**Task statement:** The exercise calls for exact output of the lines between the one that contains "53300 - LE PAS 53640 - LE RIBAY" and the end of the data, with both ends kept and pictures left out.

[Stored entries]
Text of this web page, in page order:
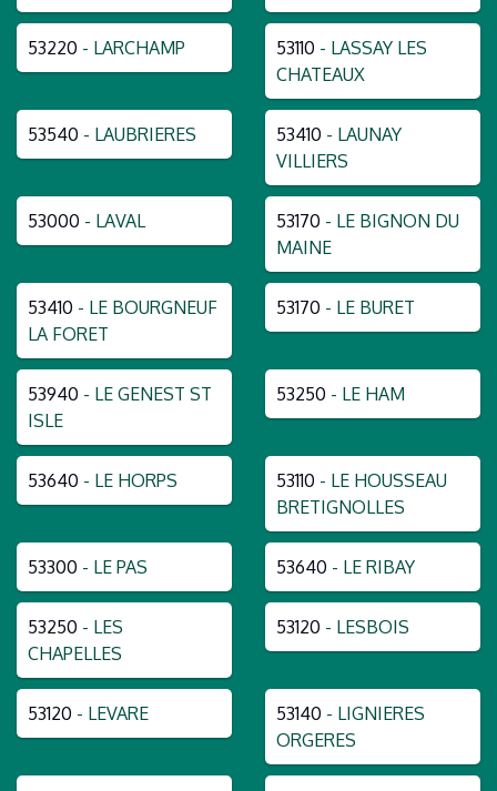
53220 - LARCHAMP 53110 - LASSAY LES
CHATEAUX
53540 - LAUBRIERES 53410 - LAUNAY
VILLIERS
53000 - LAVAL 53170 - LE BIGNON DU
MAINE
53410 - LE BOURGNEUF
LA FORET
53170 - LE BURET
53940 - LE GENEST ST
ISLE
53250 - LE HAM
53640 - LE HORPS 53110 - LE HOUSSEAU
BRETIGNOLLES
53300 - LE PAS 53640 - LE RIBAY
53250 - LES
CHAPELLES
53120 - LESBOIS
53120 - LEVARE 53140 - LIGNIERES
ORGERES
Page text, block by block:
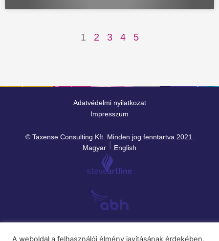
1 2 3 4 5
Adatvédelmi nyilatkozat
Impresszum
© Taxense Consulting Kft. Minden jog fenntartva 2021.
Magyar English
A weboldal a felhasználói élmény javításának érdekében,
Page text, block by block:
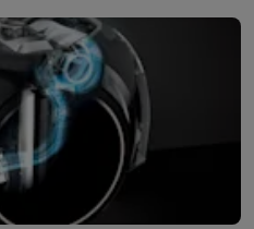
votre télévision idéale
connectée
Choisir une
Outlet multimedia & téléphonie

**Written answer:**
53300 - LE PAS 53640 - LE RIBAY
53250 - LES
CHAPELLES
53120 - LESBOIS
53120 - LEVARE 53140 - LIGNIERES
ORGERES
Page text, block by block:
1 2 3 4 5
Adatvédelmi nyilatkozat
Impresszum
© Taxense Consulting Kft. Minden jog fenntartva 2021.
Magyar English
A weboldal a felhasználói élmény javításának érdekében,
Page text, block by block:
votre télévision idéale
connectée
Choisir une
Outlet multimedia & téléphonie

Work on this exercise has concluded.